Check every line below for the word "citations" and copy each one that has it.

☆ ☆ ☆ ☆

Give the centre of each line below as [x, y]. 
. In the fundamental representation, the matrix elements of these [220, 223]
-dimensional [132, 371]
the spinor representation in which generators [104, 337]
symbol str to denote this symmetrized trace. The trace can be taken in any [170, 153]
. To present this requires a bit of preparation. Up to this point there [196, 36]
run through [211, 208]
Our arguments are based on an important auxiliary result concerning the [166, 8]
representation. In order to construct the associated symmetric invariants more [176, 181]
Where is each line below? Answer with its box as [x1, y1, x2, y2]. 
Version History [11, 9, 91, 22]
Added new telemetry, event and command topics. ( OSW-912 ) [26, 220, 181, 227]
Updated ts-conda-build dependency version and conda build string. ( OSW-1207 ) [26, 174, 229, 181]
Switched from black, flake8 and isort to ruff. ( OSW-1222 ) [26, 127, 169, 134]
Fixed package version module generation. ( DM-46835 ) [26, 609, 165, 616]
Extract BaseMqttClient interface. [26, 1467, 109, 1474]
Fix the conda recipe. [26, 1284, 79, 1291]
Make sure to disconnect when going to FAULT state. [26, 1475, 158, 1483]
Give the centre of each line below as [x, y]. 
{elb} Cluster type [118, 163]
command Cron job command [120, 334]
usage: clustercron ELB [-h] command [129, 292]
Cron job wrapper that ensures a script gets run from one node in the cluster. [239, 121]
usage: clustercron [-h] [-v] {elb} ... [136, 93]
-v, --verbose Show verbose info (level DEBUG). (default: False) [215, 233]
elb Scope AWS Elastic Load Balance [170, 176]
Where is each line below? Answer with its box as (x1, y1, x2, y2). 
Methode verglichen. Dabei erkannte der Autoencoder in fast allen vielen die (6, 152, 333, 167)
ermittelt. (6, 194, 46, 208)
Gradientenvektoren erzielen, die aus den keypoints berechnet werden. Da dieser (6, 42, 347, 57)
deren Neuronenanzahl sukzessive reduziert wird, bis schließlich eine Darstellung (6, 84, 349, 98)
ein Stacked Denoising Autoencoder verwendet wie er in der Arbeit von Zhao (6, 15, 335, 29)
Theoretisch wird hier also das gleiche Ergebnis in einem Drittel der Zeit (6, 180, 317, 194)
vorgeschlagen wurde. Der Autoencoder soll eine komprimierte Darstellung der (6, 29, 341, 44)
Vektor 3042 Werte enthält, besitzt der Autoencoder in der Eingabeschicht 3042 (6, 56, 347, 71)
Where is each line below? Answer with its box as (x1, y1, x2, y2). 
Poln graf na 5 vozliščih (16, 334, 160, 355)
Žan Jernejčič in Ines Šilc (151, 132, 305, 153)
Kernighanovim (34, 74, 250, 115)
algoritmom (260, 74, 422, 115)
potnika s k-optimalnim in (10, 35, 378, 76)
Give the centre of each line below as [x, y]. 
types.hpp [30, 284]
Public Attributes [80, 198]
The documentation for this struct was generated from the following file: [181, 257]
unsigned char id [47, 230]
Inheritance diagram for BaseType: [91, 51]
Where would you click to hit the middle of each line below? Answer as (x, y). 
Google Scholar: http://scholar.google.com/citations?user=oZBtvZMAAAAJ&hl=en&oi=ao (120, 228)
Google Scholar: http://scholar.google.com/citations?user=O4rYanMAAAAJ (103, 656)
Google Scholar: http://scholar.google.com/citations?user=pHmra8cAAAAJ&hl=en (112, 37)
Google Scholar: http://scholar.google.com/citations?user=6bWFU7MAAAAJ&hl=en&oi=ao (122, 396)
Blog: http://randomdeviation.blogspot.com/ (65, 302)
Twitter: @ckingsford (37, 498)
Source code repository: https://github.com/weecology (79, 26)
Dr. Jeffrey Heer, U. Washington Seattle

☆ ☆ ☆ ☆

• **THE ANSWER**
Google Scholar: http://scholar.google.com/citations?user=oZBtvZMAAAAJ&hl=en&oi=ao (120, 228)
Google Scholar: http://scholar.google.com/citations?user=O4rYanMAAAAJ (103, 656)
Google Scholar: http://scholar.google.com/citations?user=pHmra8cAAAAJ&hl=en (112, 37)
Google Scholar: http://scholar.google.com/citations?user=6bWFU7MAAAAJ&hl=en&oi=ao (122, 396)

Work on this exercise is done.